A new education and language rule started by the Conservative government in 2014 has caused a decrease in the number of permanent residency visas issued to migrant caregivers. It is already difficult for them to get permanent residency because they are stringent rules, but with the added ones, the count has gone further below.

In 2014, the former Conservative government added two conditions. The migrant caregiver should have at least one post-secondary diploma and should give a language proficiency test. Also, the application fees were increased to CAD 1,000. The Immigration Department data revealed that only 555 out of 2,730 applicant caregivers issued permanent residency post-November 2014. Between 2006 and November 2014, around 8,000 caregivers were issued permanent residency. Many caregivers take up post-secondary diploma courses and attend college for learning the English language, but find it very difficult to manage study and work.

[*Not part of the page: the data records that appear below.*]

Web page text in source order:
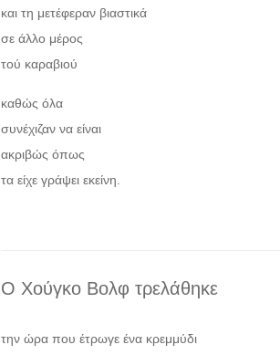
και τη μετέφεραν βιαστικά
σε άλλο μέρος
τού καραβιού
καθώς όλα
συνέχιζαν να είναι
ακριβώς όπως
τα είχε γράψει εκείνη.
Ο Χούγκο Βολφ τρελάθηκε
την ώρα που έτρωγε ένα κρεμμύδι
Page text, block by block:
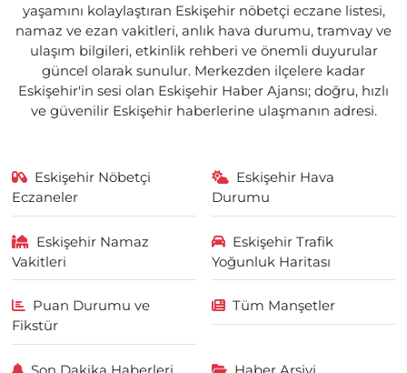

Canada is suffering from an aging crisis, which makes caregivers an essential part of the government. After the Liberal government took over in 2015, they didn’t do much about improving the rules for migrant caregivers. Most of the caregivers who come to Canada through recruitment agencies are unaware of these rules, and they come to know about them only after fulfilling the first condition. They have to live-in with the family for two years.

Costs a lot of money

Apart from causing an excessive amount of stress, applying for a course and giving a language test costs them a lot of money. Maritess Antonio from the Philippines paid over $6,000 to a recruitment agency back home to get her a job in Canada. The new rules were a shock to her, but she decided to study. The 37-year old earn as little as $12.5 an hour full time and since she had a work permit, Antonio had to pay college fees as an international student.